In particular, the annular piston 10 may be driven to move axially, for example, by hydraulic pressure, pneumatic pressure, or the like, so that the teeth at both ends thereof are brought into and out of engagement with the teeth of the stator, respectively, the teeth on the stator being slightly offset from the teeth of the annular piston 10 during engagement of the two teeth with each other, the teeth on the stator being capable of guiding the teeth on the annular piston 10 to move relatively circumferentially so that the teeth of the annular piston 10 move into alignment with the teeth roots of the stator teeth to effect rotation of the annular piston 10 relative to the stator.
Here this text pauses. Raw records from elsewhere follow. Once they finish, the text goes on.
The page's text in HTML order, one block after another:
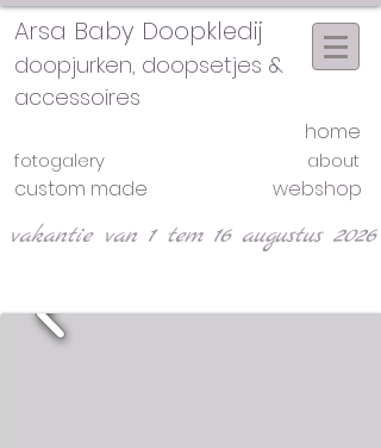
Arsa Baby Doopkledij
doopjurken, doopsetjes &
accessoires
home
fotogalery
custom made
about
webshop
vakantie van 1 tem 16 augustus 2026
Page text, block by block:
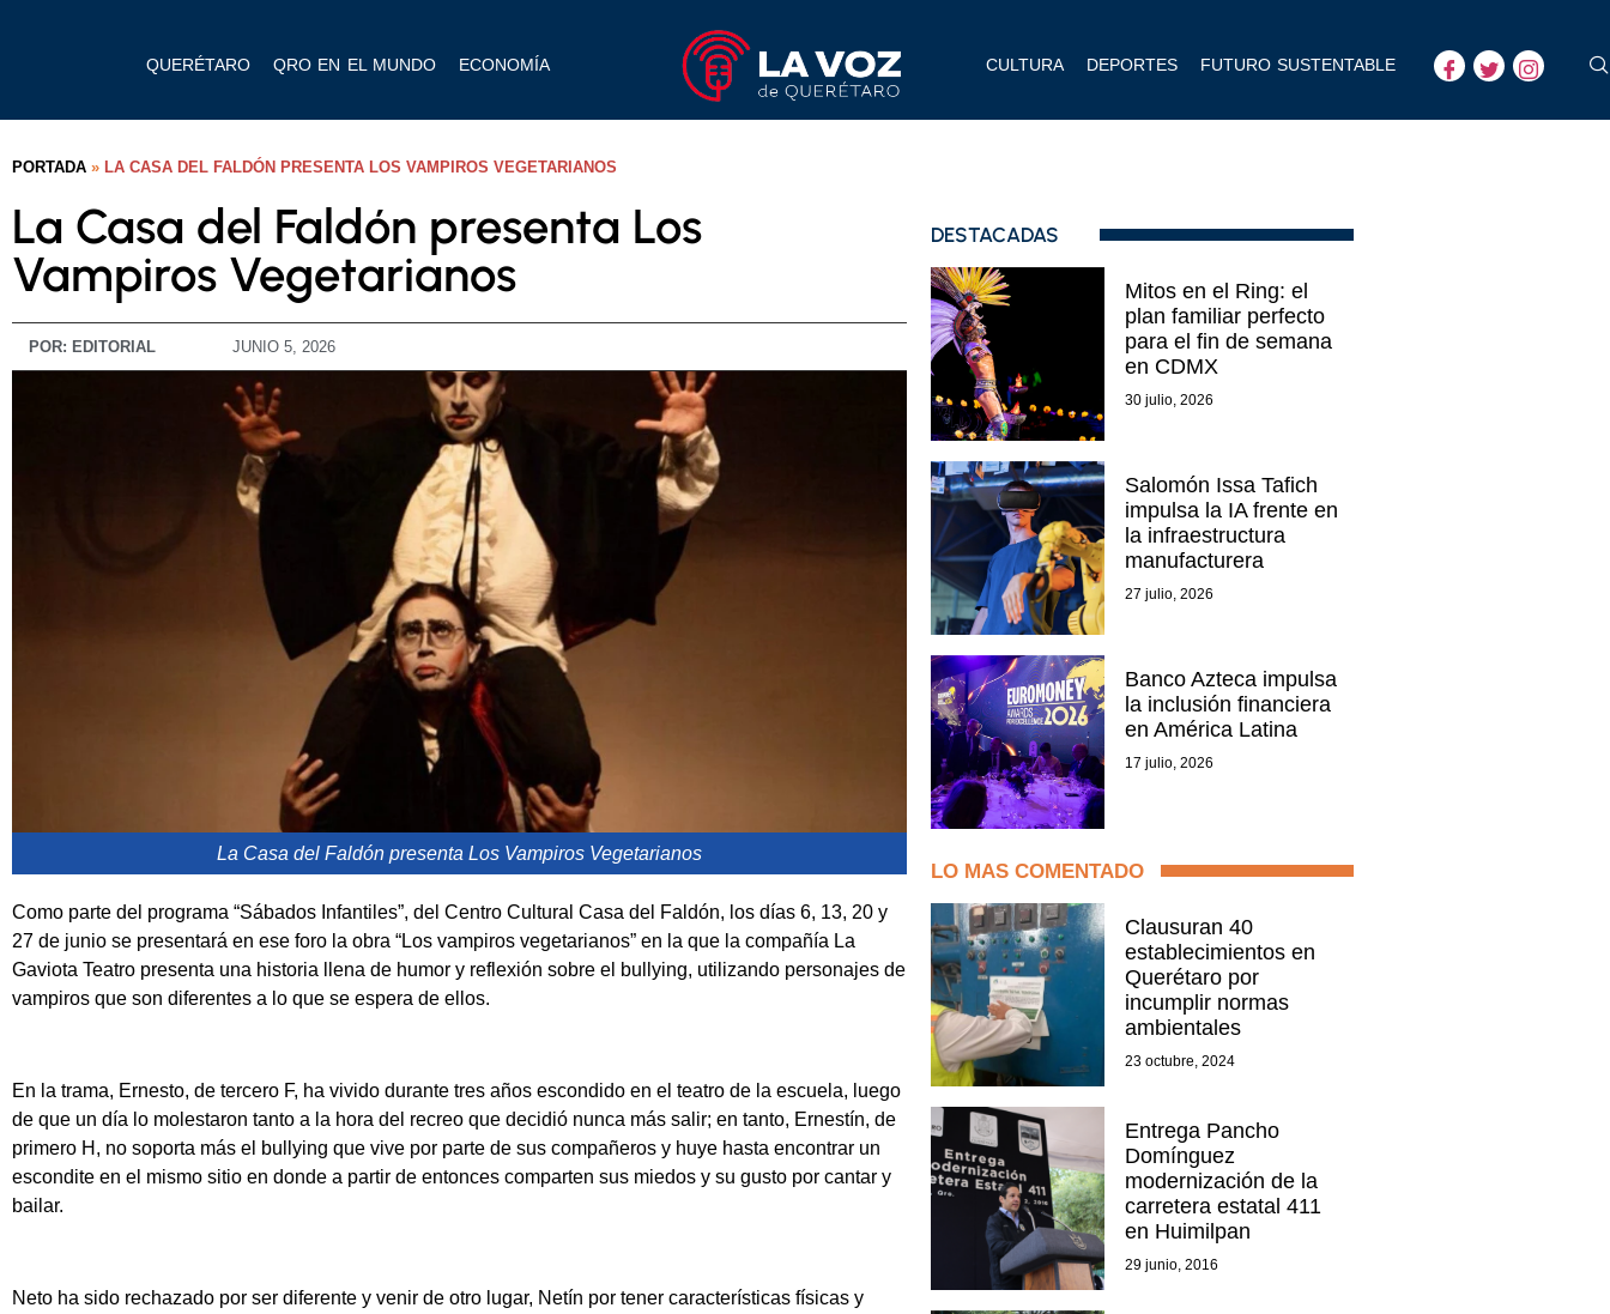
QUERÉTARO QRO EN EL MUNDO ECONOMÍA CULTURA DEPORTES FUTURO SUSTENTABLE
PORTADA » LA CASA DEL FALDÓN PRESENTA LOS VAMPIROS VEGETARIANOS
La Casa del Faldón presenta Los
Vampiros Vegetarianos
POR: EDITORIAL JUNIO 5, 2026
La Casa del Faldón presenta Los Vampiros Vegetarianos
Como parte del programa “Sábados Infantiles”, del Centro Cultural Casa del Faldón, los días 6, 13, 20 y
27 de junio se presentará en ese foro la obra “Los vampiros vegetarianos” en la que la compañía La
Gaviota Teatro presenta una historia llena de humor y reflexión sobre el bullying, utilizando personajes de
vampiros que son diferentes a lo que se espera de ellos.
En la trama, Ernesto, de tercero F, ha vivido durante tres años escondido en el teatro de la escuela, luego
de que un día lo molestaron tanto a la hora del recreo que decidió nunca más salir; en tanto, Ernestín, de
primero H, no soporta más el bullying que vive por parte de sus compañeros y huye hasta encontrar un
escondite en el mismo sitio en donde a partir de entonces comparten sus miedos y su gusto por cantar y
bailar.
Neto ha sido rechazado por ser diferente y venir de otro lugar, Netín por tener características físicas y
DESTACADAS
Mitos en el Ring: el
plan familiar perfecto
para el fin de semana
en CDMX
30 julio, 2026
Salomón Issa Tafich
impulsa la IA frente en
la infraestructura
manufacturera
27 julio, 2026
Banco Azteca impulsa
la inclusión financiera
en América Latina
17 julio, 2026
LO MAS COMENTADO
Clausuran 40
establecimientos en
Querétaro por
incumplir normas
ambientales
23 octubre, 2024
Entrega Pancho
Domínguez
modernización de la
carretera estatal 411
en Huimilpan
29 junio, 2016

Referring to fig. 5, when the annular piston 10 is meshed with a stator (for example, the first stator 20), the initial meshing of the annular piston 10 and the first stator 20 is realized by the tooth meshing of a curved tooth surface, namely, a conventional tooth structure, and the design can enable abrasion between tooth parts to be less, transmission to be stable, and has the advantages of labor saving, low durable noise and the like, and of course, even if the axial relative movement of the annular piston 10 and the stator is uniform, the circumferential relative movement caused by meshing is non-uniform; then, the second piston tooth 12 meshes with the second stator tooth 22, and the two teeth are shaped structures of different conventional teeth, i.e. tooth surfaces are planes, and an included angle is formed between the planes and the axial direction (or the center line of the teeth), so that when the axial relative movement is uniform, the circumferential movement of the annular piston 10 relative to the first stator 20 is also uniform, i.e. uniform rotation is realized.
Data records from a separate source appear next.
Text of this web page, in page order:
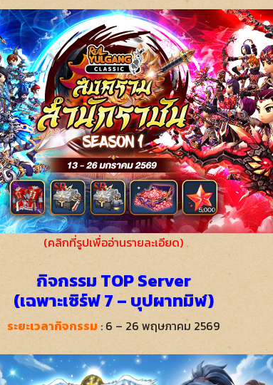
(คลิกที่รูปเพื่ออ่านรายละเอียด)
กิจกรรม TOP Server
(เฉพาะเซิร์ฟ 7 – บุปผาทมิฬ)
ระยะเวลากิจกรรม : 6 – 26 พฤษภาคม 2569
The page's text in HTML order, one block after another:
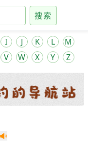
搜索
I J K L
M
V W X Y Z
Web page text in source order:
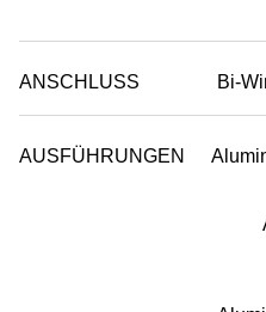
ANSCHLUSS Bi-
AUSFÜHRUNGEN
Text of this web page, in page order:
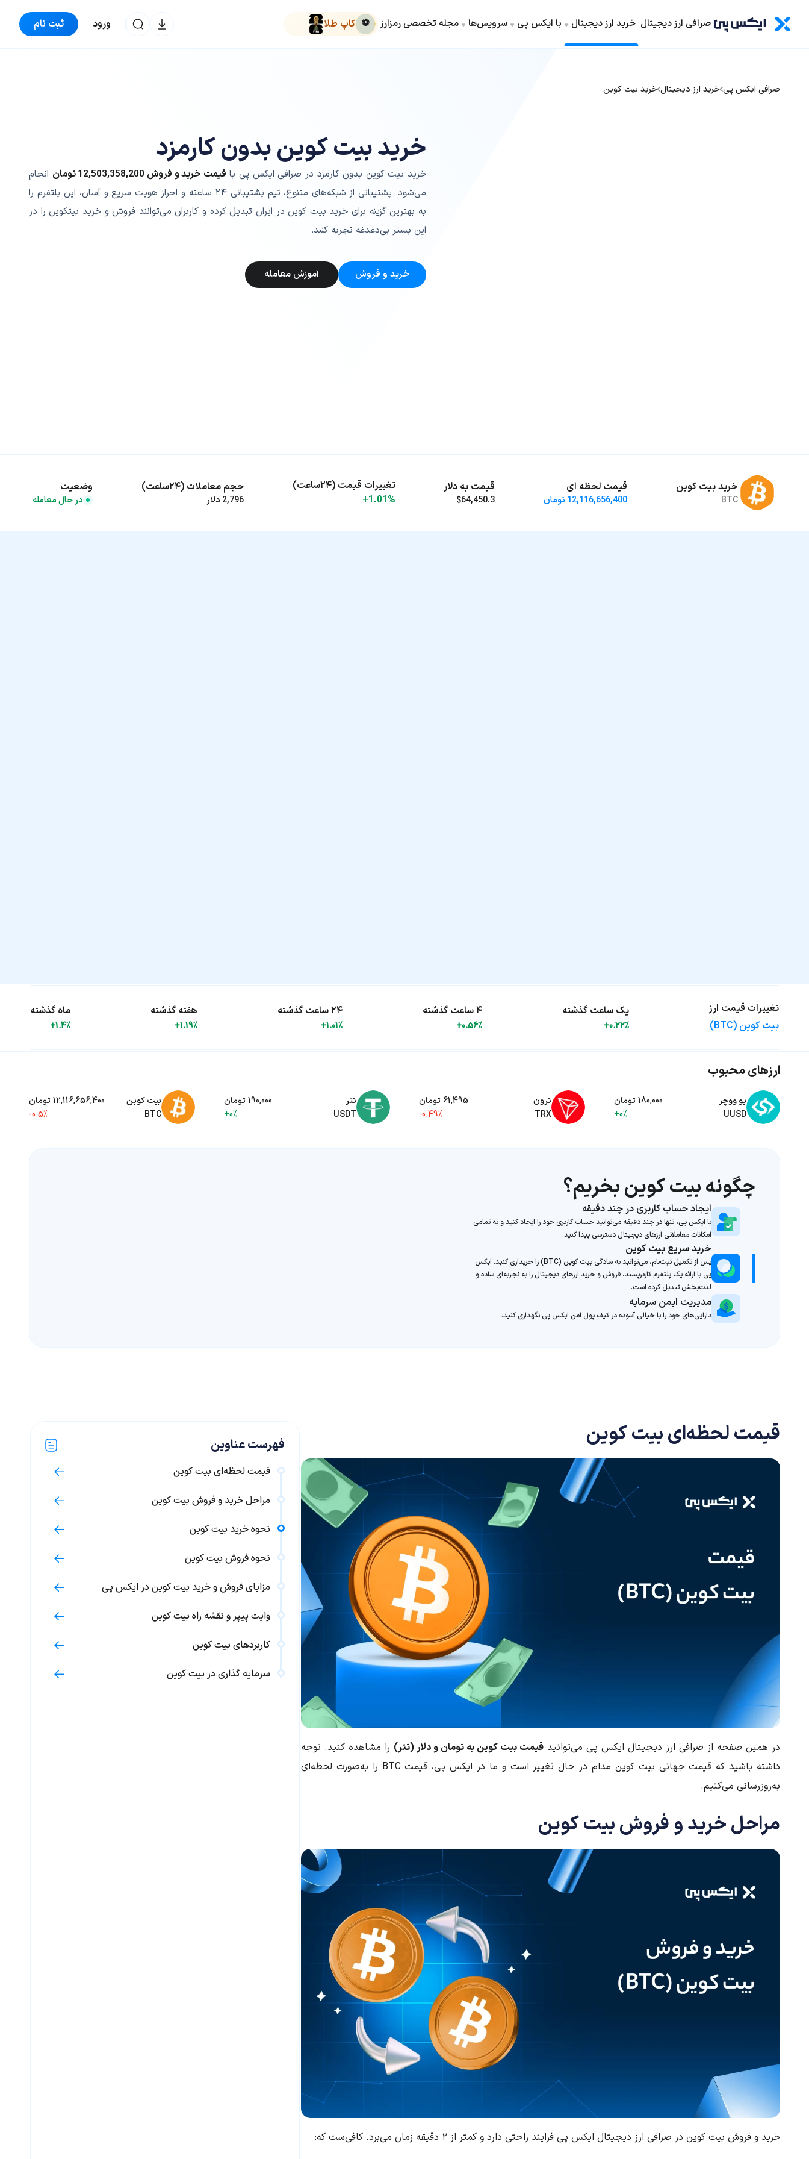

The stator includes a first stator 20 and a second stator 30 having a ring shape, and an annular piston 10 is disposed between the first stator 20 and the second stator 30. The annular piston 10 can axially move between the first stator 20 and the second stator 30, and the annular piston 10 is driven to circumferentially rotate through the meshing engagement of the teeth, so that continuous rotation is realized.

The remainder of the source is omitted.